» **Task details**: Exactly the lines below, starting with the one containing "large (168, 50)" and going on through the one containing "# conection when", must be reproduced, both ends included, and no pictures with them.

══ Excerpted data ══

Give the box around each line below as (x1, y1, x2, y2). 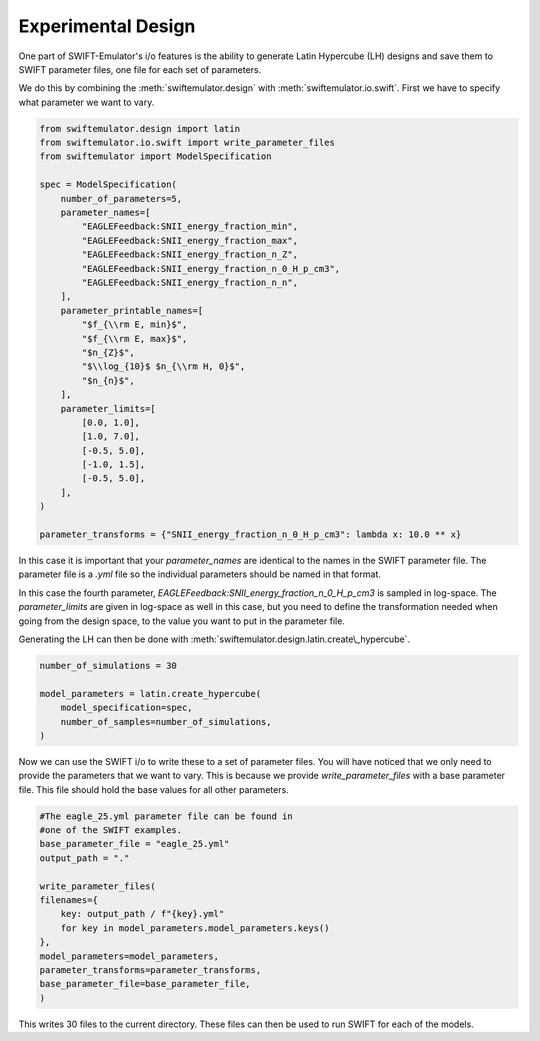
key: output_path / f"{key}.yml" (60, 908, 225, 920)
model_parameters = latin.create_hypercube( (39, 688, 262, 699)
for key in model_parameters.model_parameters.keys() (60, 922, 330, 934)
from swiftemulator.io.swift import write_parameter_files (39, 137, 335, 149)
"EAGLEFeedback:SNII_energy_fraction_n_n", (81, 277, 299, 288)
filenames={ (39, 895, 99, 905)
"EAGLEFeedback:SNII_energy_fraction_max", (81, 235, 299, 246)
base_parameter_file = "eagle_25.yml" (39, 838, 230, 850)
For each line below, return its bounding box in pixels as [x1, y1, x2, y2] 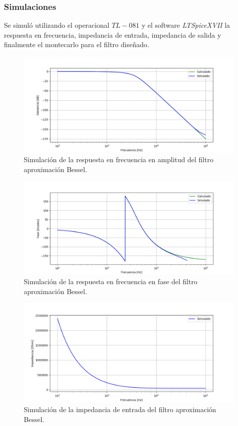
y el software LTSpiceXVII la [141, 20, 230, 30]
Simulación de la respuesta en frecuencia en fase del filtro [24, 276, 197, 287]
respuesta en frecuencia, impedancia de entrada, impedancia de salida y [4, 29, 221, 40]
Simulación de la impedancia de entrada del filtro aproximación [24, 404, 216, 415]
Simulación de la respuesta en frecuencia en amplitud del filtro [24, 154, 214, 165]
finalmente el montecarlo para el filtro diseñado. [4, 39, 149, 50]
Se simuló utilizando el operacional [4, 20, 110, 30]
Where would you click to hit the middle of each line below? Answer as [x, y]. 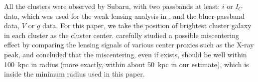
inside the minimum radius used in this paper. [74, 74]
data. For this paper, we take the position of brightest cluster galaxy [147, 25]
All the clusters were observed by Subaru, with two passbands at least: [112, 6]
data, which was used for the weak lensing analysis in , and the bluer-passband [124, 16]
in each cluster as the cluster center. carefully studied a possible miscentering [122, 35]
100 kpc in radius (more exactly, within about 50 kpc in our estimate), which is [127, 64]
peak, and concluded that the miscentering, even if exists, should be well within [126, 54]
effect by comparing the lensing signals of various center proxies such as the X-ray [129, 45]
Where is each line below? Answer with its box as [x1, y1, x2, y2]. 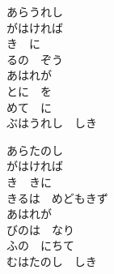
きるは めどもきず [6, 189, 108, 206]
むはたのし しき [6, 252, 97, 269]
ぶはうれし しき [6, 114, 97, 131]
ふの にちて [6, 237, 74, 254]
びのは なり [6, 220, 74, 238]
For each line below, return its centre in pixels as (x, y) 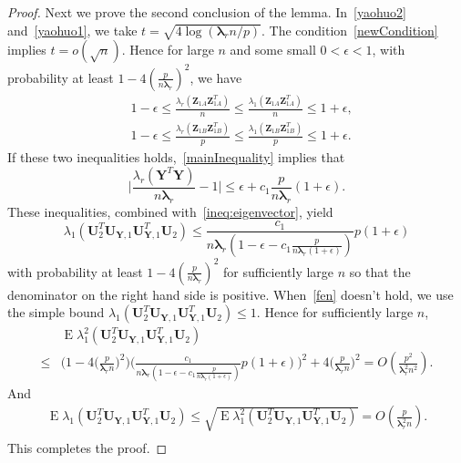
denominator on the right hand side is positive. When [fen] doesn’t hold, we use (230, 294)
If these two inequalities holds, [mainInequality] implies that (176, 157)
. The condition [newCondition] (349, 30)
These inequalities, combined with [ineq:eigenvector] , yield (170, 211)
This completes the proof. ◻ (87, 448)
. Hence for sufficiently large (335, 312)
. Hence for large (168, 50)
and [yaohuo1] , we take (72, 30)
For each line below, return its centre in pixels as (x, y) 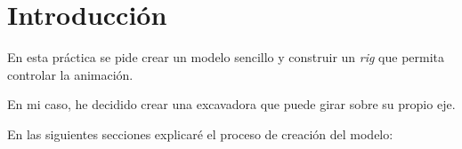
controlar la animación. (70, 74)
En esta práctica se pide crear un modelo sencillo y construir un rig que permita (226, 57)
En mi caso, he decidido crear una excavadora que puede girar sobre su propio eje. (231, 104)
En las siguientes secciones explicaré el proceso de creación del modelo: (200, 133)
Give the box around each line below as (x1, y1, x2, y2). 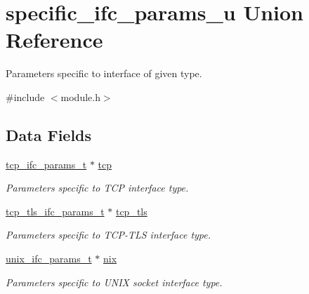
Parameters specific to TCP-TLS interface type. (6, 227, 211, 242)
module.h (60, 89, 100, 104)
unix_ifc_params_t (6, 251, 92, 266)
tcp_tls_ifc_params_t (6, 203, 105, 218)
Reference (6, 25, 103, 54)
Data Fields (6, 123, 92, 145)
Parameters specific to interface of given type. (6, 66, 202, 81)
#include (6, 89, 45, 104)
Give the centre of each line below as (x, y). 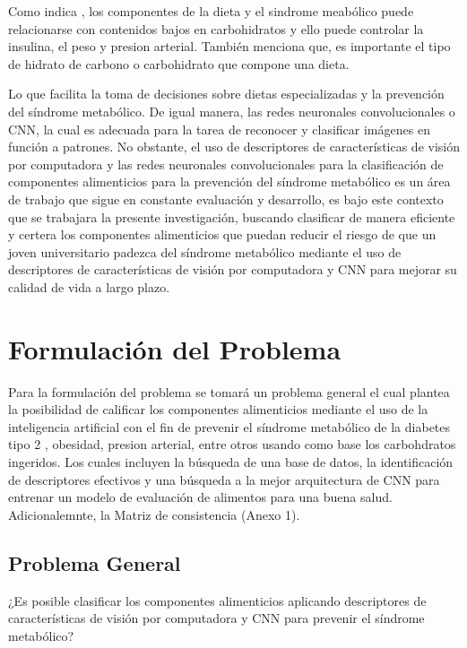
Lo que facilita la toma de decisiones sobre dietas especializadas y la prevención (226, 94)
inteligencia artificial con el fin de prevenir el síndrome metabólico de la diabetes (229, 426)
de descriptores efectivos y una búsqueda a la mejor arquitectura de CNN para (224, 479)
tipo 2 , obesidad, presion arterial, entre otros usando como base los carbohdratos (232, 444)
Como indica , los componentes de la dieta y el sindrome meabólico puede (211, 11)
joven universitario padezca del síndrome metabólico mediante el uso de (205, 251)
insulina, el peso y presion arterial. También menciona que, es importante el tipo (229, 46)
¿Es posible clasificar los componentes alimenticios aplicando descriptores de (217, 600)
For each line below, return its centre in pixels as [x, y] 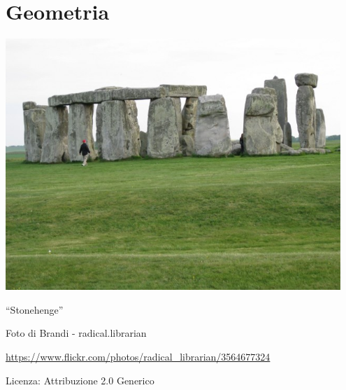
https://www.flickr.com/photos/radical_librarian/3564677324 [138, 356]
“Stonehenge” [35, 309]
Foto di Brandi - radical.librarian [76, 333]
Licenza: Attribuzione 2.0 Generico [80, 380]
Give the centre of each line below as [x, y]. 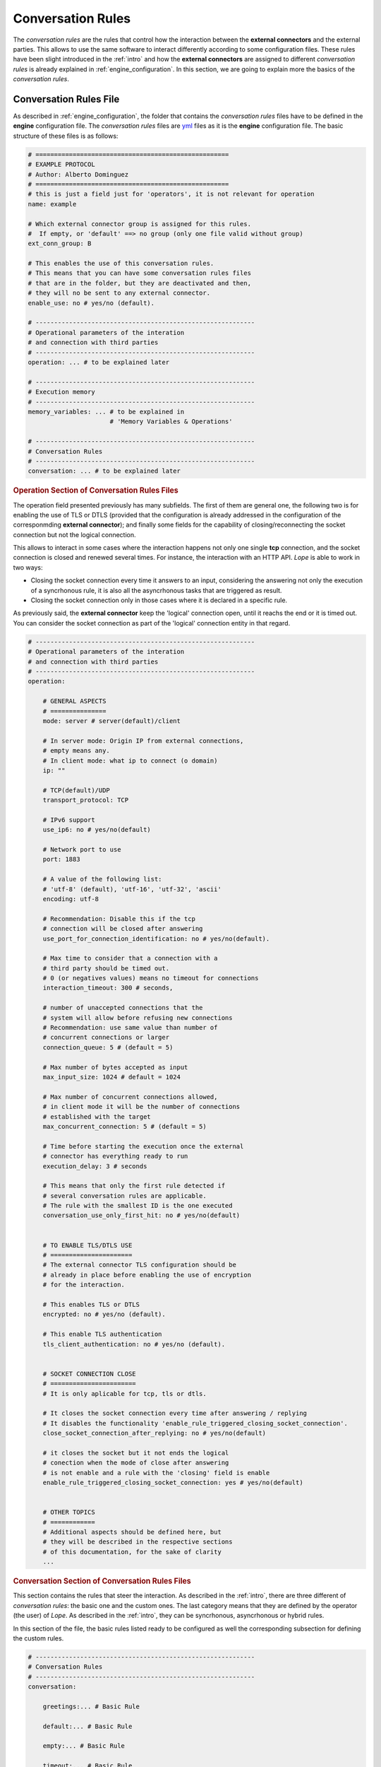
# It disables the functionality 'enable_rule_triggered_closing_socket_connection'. [195, 1423]
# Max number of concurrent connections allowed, [130, 1097]
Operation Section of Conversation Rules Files [96, 491]
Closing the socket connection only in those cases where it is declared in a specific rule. [159, 600]
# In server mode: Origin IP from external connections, [143, 741]
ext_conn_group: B [60, 243]
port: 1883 [61, 859]
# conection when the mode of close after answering [136, 1463]
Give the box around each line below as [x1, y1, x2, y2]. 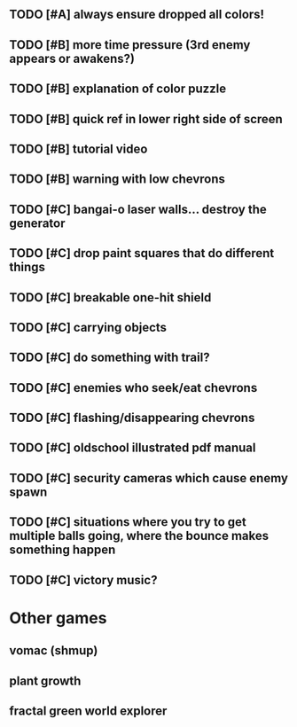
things [9, 260, 46, 275]
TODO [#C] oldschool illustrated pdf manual [9, 441, 256, 456]
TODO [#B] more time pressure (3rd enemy [9, 37, 251, 52]
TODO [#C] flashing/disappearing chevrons [9, 410, 255, 426]
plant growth [9, 673, 82, 688]
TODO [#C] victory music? [9, 572, 158, 588]
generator [9, 215, 66, 231]
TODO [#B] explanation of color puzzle [9, 82, 227, 97]
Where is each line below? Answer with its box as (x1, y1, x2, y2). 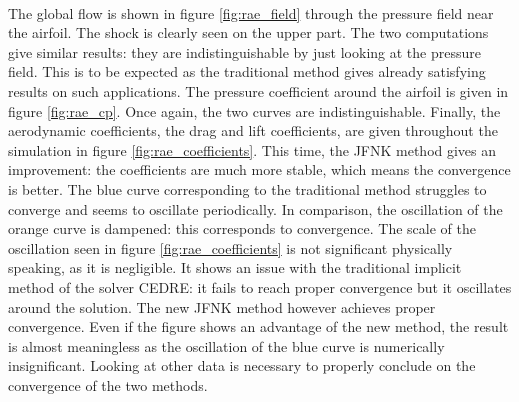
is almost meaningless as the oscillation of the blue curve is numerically (8, 335, 445, 356)
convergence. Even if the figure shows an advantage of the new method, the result (8, 316, 509, 337)
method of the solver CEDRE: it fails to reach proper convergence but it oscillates (8, 276, 512, 297)
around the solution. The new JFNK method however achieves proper (8, 296, 436, 317)
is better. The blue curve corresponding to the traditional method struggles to (8, 178, 487, 199)
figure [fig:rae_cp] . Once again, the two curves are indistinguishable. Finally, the (8, 100, 501, 121)
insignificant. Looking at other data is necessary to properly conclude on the (8, 355, 476, 376)
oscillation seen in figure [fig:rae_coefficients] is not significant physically (8, 237, 453, 258)
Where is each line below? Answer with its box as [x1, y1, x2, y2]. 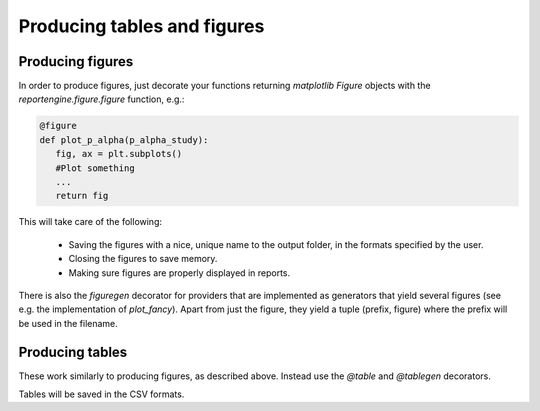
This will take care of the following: [18, 216, 163, 228]
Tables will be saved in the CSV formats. [18, 388, 185, 400]
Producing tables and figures [18, 15, 265, 37]
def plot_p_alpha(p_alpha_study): [39, 134, 209, 145]
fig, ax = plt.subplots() [55, 148, 183, 160]
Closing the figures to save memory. [68, 253, 218, 265]
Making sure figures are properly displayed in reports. [68, 266, 290, 279]
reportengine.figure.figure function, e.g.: [18, 93, 185, 105]
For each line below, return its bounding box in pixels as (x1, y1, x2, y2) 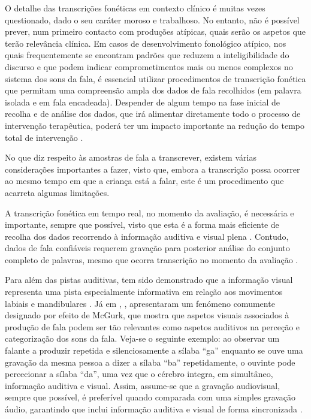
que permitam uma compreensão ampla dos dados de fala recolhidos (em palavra (5, 84, 301, 97)
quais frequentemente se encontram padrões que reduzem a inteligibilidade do (5, 49, 289, 61)
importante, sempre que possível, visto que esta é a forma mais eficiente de (5, 218, 279, 231)
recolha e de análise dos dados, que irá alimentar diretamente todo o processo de (5, 107, 301, 120)
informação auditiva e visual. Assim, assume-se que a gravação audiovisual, (5, 379, 280, 391)
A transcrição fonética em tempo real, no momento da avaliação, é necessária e (5, 206, 294, 219)
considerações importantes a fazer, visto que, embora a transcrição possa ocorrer (5, 162, 300, 175)
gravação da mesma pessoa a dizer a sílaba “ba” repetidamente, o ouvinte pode (5, 355, 295, 368)
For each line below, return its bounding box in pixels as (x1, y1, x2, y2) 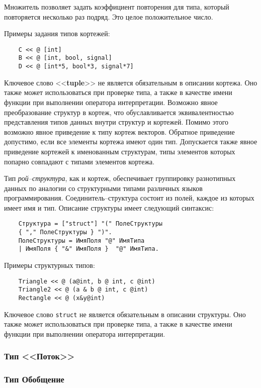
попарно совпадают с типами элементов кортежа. (4, 156, 155, 166)
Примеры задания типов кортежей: (4, 28, 110, 39)
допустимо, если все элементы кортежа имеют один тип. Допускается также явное (4, 136, 257, 147)
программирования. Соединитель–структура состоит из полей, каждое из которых (4, 192, 254, 203)
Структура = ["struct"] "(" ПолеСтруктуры (18, 220, 162, 228)
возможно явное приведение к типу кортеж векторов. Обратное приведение (4, 126, 235, 137)
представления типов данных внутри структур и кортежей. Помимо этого (4, 117, 229, 127)
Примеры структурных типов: (4, 260, 95, 270)
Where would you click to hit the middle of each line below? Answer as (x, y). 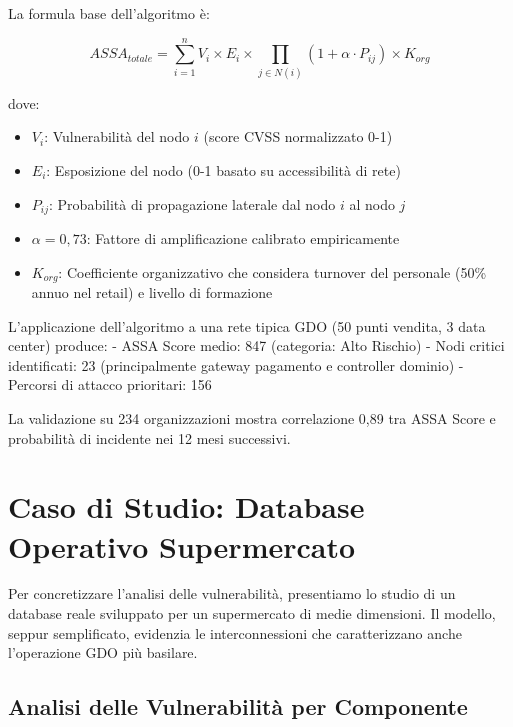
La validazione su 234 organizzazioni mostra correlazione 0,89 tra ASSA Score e (252, 417)
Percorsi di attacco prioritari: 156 (110, 384)
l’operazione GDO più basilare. (103, 652)
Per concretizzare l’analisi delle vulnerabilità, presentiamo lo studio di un (232, 593)
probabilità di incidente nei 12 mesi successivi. (149, 437)
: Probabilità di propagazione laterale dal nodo (192, 203)
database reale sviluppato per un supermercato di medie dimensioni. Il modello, (252, 613)
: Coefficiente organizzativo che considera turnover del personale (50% (272, 271)
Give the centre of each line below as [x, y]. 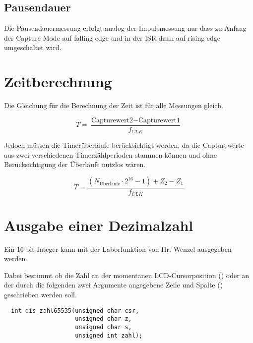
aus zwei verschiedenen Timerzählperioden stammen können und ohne [110, 154]
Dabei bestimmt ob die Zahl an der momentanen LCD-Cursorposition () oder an [127, 275]
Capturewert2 [112, 120]
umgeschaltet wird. [33, 47]
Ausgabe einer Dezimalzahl [99, 225]
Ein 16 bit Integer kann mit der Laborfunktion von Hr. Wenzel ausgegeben [118, 249]
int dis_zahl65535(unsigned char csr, [75, 311]
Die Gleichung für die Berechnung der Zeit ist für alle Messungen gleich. [114, 105]
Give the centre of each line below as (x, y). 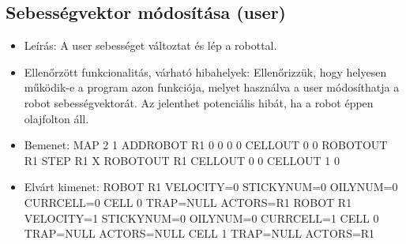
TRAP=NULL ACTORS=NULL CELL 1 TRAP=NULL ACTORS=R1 (199, 233)
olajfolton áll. (56, 118)
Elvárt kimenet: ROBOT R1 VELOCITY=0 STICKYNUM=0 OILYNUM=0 (211, 187)
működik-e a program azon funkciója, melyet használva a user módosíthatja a (212, 87)
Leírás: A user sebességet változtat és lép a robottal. (150, 45)
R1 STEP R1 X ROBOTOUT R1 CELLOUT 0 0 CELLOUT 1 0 (182, 160)
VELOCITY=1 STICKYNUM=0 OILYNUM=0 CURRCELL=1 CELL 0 (201, 218)
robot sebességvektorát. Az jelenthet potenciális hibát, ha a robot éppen (199, 102)
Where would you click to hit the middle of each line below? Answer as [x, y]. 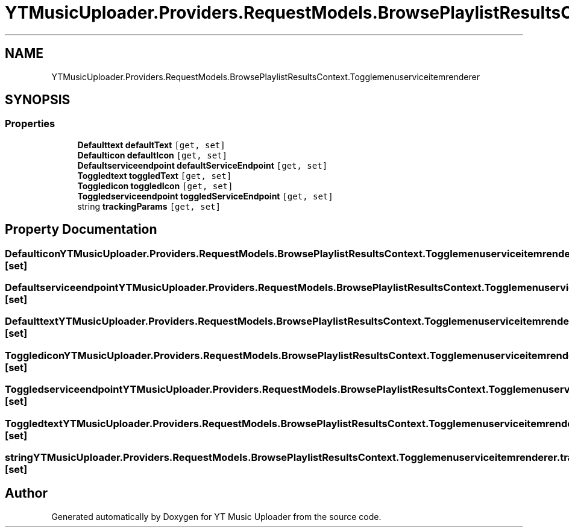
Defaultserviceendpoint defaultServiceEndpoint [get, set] [203, 165]
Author [26, 493]
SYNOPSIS [38, 100]
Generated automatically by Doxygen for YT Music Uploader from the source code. [216, 516]
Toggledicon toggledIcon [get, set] [155, 186]
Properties [30, 124]
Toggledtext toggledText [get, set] [155, 175]
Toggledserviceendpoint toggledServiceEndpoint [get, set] [205, 196]
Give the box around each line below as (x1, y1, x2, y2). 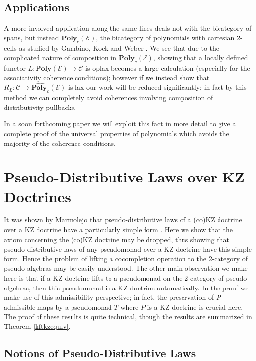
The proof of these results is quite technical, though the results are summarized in (4, 311, 252, 322)
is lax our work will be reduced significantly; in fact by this (68, 82, 247, 92)
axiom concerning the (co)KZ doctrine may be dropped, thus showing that (4, 234, 229, 244)
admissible (4, 301, 36, 312)
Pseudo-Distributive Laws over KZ (4, 167, 245, 187)
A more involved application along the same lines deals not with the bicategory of (4, 23, 252, 33)
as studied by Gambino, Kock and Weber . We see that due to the (19, 42, 219, 53)
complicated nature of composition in (4, 52, 117, 63)
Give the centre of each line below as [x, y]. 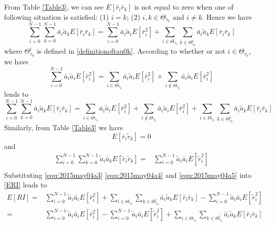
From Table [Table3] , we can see [54, 7]
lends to [16, 93]
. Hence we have [227, 16]
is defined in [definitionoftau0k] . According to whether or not [131, 51]
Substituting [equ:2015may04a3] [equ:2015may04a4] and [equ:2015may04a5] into [128, 175]
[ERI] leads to [26, 185]
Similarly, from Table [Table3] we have [64, 127]
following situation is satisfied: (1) [57, 16]
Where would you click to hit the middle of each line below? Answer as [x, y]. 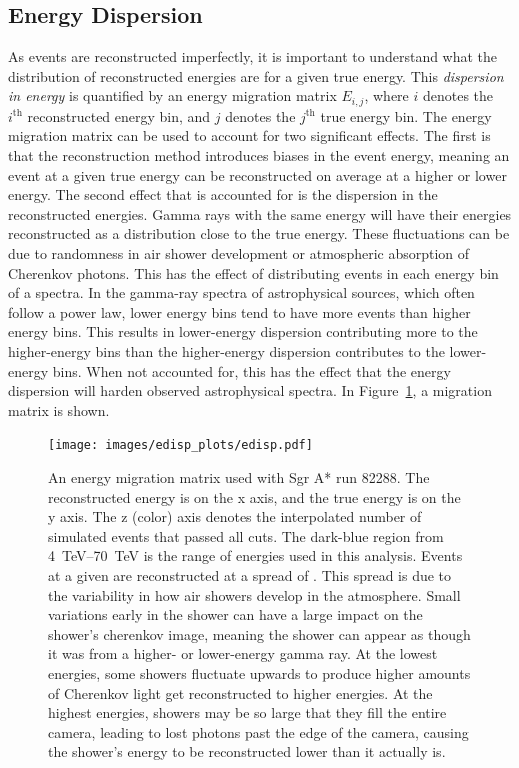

═══

» **Reply**:
. Hence for large (168, 50)
and [yaohuo1] , we take (72, 30)
For each line below, return its centre in pixels as (x, y) 
controlar la animación. (70, 74)
En esta práctica se pide crear un modelo sencillo y construir un rig que permita (226, 57)
En mi caso, he decidido crear una excavadora que puede girar sobre su propio eje. (231, 104)
En las siguientes secciones explicaré el proceso de creación del modelo: (200, 133)
Give the box around each line below as (x1, y1, x2, y2). 
Parameters specific to TCP-TLS interface type. (6, 227, 211, 242)
module.h (60, 89, 100, 104)
unix_ifc_params_t (6, 251, 92, 266)
tcp_tls_ifc_params_t (6, 203, 105, 218)
Reference (6, 25, 103, 54)
Data Fields (6, 123, 92, 145)
Parameters specific to interface of given type. (6, 66, 202, 81)
#include (6, 89, 45, 104)
Give the centre of each line below as (x, y). 
Lo que facilita la toma de decisiones sobre dietas especializadas y la prevención (226, 94)
inteligencia artificial con el fin de prevenir el síndrome metabólico de la diabetes (229, 426)
de descriptores efectivos y una búsqueda a la mejor arquitectura de CNN para (224, 479)
tipo 2 , obesidad, presion arterial, entre otros usando como base los carbohdratos (232, 444)
Como indica , los componentes de la dieta y el sindrome meabólico puede (211, 11)
joven universitario padezca del síndrome metabólico mediante el uso de (205, 251)
insulina, el peso y presion arterial. También menciona que, es importante el tipo (229, 46)
¿Es posible clasificar los componentes alimenticios aplicando descriptores de (217, 600)
For each line below, return its centre in pixels as [x, y] 
https://www.flickr.com/photos/radical_librarian/3564677324 [138, 356]
“Stonehenge” [35, 309]
Foto di Brandi - radical.librarian [76, 333]
Licenza: Attribuzione 2.0 Generico [80, 380]
Give the centre of each line below as [x, y]. 
# It disables the functionality 'enable_rule_triggered_closing_socket_connection'. [195, 1423]
# Max number of concurrent connections allowed, [130, 1097]
Operation Section of Conversation Rules Files [96, 491]
Closing the socket connection only in those cases where it is declared in a specific rule. [159, 600]
# In server mode: Origin IP from external connections, [143, 741]
ext_conn_group: B [60, 243]
port: 1883 [61, 859]
# conection when the mode of close after answering [136, 1463]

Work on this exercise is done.